Roughly 5% of Canadians consider themselves vegetarian, while close to 3% of Canadians consider themselves vegan. Females were much more likely to be vegetarian and somewhat more likely to be vegan. Younger consumers were more likely to be vegetarian or vegan compared to older ones.
The growing awareness of these trends is important, not only because of Canadians who consider themselves vegetarians or vegans, but also because close to 50% of Canadians who do eat animal protein stated that they eat at least one main meal a week without animal protein, and 85% suggest they eat at least one non-animal protein main meal per month. That means that almost 85% of Canadians are trying to eat less meat. The ‘flexitarian’ phenomenon may have more impact on long term meat demand than vegetarian or vegan behaviour.
The large portion of non-vegetarians/vegans who will eat main meals without animal protein are indicative of a growing trend towards ‘flexitarians’ or ‘meat minimalists’ – individuals who tend to eat less meat and different kinds of meat. There are several reasons for this reduction. There is concern relative to the health impacts particularly of red meat consumption. There are also concerns with respect to the environmental impact of meat production and animal welfare.

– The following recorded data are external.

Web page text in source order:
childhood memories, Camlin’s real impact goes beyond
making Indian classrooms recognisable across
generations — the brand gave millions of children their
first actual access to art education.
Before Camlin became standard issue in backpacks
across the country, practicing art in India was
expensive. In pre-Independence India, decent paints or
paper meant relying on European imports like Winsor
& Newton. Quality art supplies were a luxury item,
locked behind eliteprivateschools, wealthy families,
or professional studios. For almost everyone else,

As we reduce our meat consumption, the relative demand for different cuts of meat changes. Consumers are much more likely to maintain the higher-end consumption (i.e. steak as a treat versus ground beef). As these are produced in relatively fixed proportions in animal production, we could see an increased spread between the top and bottom end of the price spectrum. The type of products consumed will also differ between vegetarians/vegans and flexitarians. Flexitarians are much more likely to want meat analogs that mirror their taste and texture experience with real meat. Regardless, the demand for plant and insect-based proteins will grow for flexitarians. Vegans and vegetarians are more likely to consider insect protein to be ‘meat’ and not consume it.

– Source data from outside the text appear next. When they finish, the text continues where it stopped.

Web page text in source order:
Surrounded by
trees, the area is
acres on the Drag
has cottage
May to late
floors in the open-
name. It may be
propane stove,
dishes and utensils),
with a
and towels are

Generally, many consumers have heard of gene editing and CRISPR technology specifically. At the end of 2018, there were reports of gene edited babies from a doctor in China. Many scientists are vehemently opposed to the application of this technology in humans due to ethical and other concerns. As there are likely to be gene edited food products available in the near future, this debate is sure to enter into the larger food conversation.
Gene editing is the latest technology focused on modifying the DNA of a species that offers the potential for large improvements in human, animal, and environmental health. The benefits could be particularly great for the world’s poorest – Bill Gates claims gene editing can help lift millions out of poverty through reducing food insecurity and human health challenges.iii Ethical and regulatory concerns, however, may prevent its potential from being reached.

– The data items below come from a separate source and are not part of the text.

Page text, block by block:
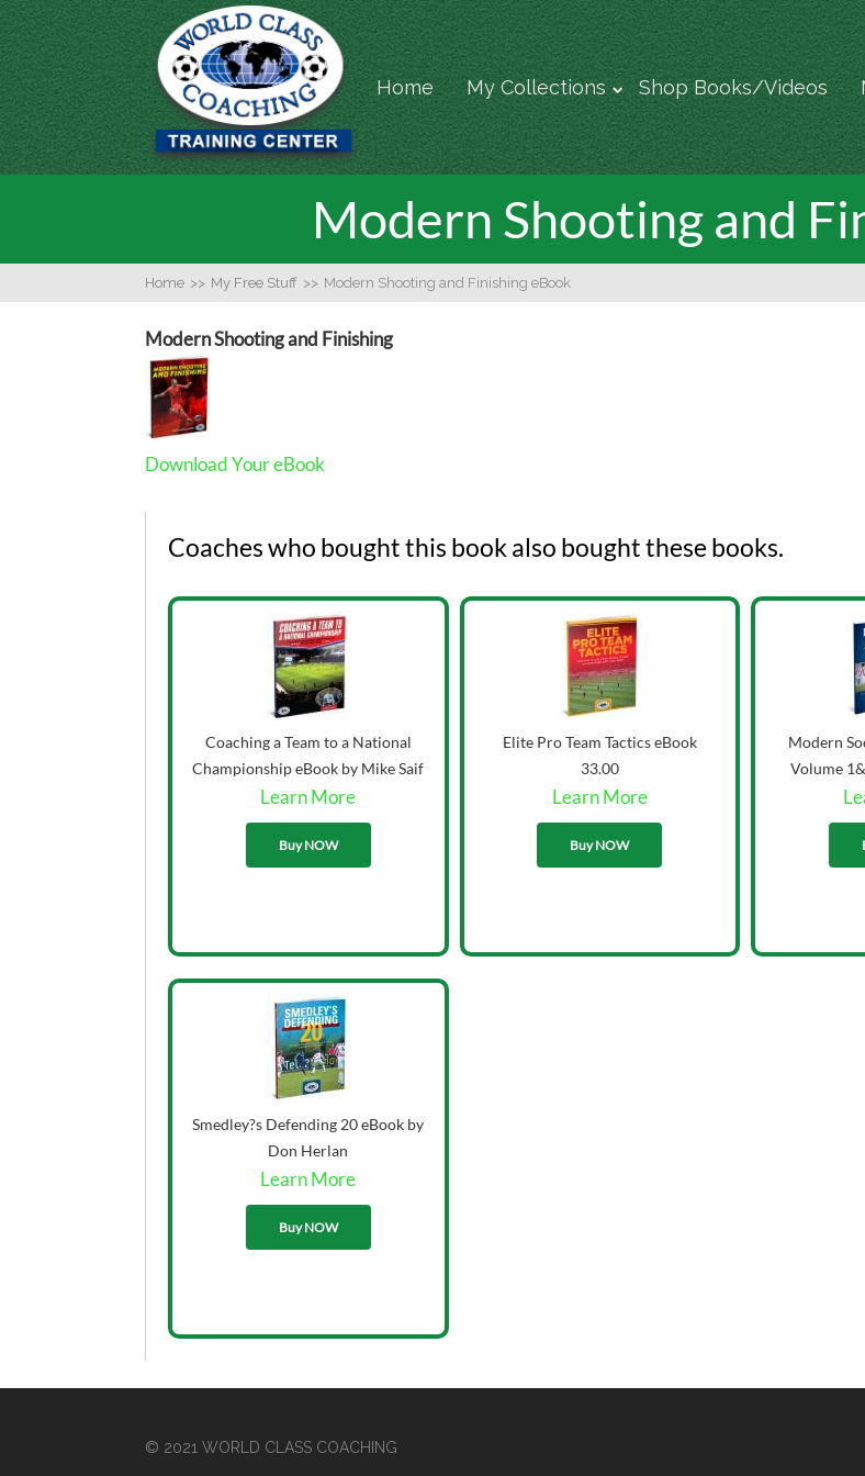
Home My Collections Shop Books/Videos
Modern Shooting and
Home >> My Free Stuff >> Modern Shooting and Finishing eBook
Modern Shooting and Finishing
Download Your eBook
Coaches who bought this book also bought these books.
Coaching a Team to a National
Championship eBook by Mike Saif
33.00
Learn More
Buy NOW
Elite Pro Team Tactics eBook
33.00
Learn More
Buy NOW
Modern
Volume
Smedley?s Defending 20 eBook by
Don Herlan
33.00
Learn More
Buy NOW
© 2021 WORLD CLASS COACHING

Gene editing is the process of just that – editing the DNA of an organism in order to disable faulty genes and correct harmful mutations.iv The approach, often referred to as CRISPR (the most common gene editing method)v, makes it relatively easy and cheap to target and cut genetic material. Some have compared the use of CRISPR to editing a word processing document while previous molecular tools would be analogous to using a printing press.vi
CRISPR technology could be transformative, particularly in the prevention and treatment of human diseases. Research is currently underway for its use in single-gene disorders such as Cystic Fibrosis and Huntington’s disease (HD). HD is caused by the mutation of a single gene and there is hope that CRISPR could inactivate the defective gene in a single dose to prevent this incurable disease.vii While the current human health focus of gene editing is on the cure for genetic illnesses like HD, CRISPR could also be used to enhance the positive characteristics of embryos, and in the process, create designer babies.viii The ability to alter the human genome has significant social and ethical implications.ix
Gene editing could also revolutionize plant and animal breeding. With plants, gene editing can be used to increase yields, develop tolerance to adverse events like drought or pests, remove allergens (i.e. gluten-free wheat), and enhance nutritional quality.x The advances from improved crop varieties could be particularly significant for farmers and consumers in developing countries. For example, gene editing has improved the starch quality in cassava and altered the production of mutant seeds so that it is much easier to breed this important staple for many poor households.xi Similarly with livestock, gene editing can increase productivity, decrease nutrient waste, reduce reliance on antibiotics, and remove allergens with the greatest relative gains for developing countries (i.e. heat-resistant dairy cows).xii
With all these potential benefits, what is holding us back from a full-on embrace of gene editing? For many, it relates to the morality of working with genetic codes.xiii Particularly in the human context, many individuals feel instinctual fear associated with the concept of altering humanity. Introducing designer babies and eugenics to any conversation has the Hitler effect – all conversation immediately stops. While the science is different in many ways from genetic engineering (in which genes are sometimes transferred between species), this distinction is not always clear in the minds of consumers. While for many the discomfort relative to genetic modification seems to be waning, this discomfort is still easily transferred to gene editing.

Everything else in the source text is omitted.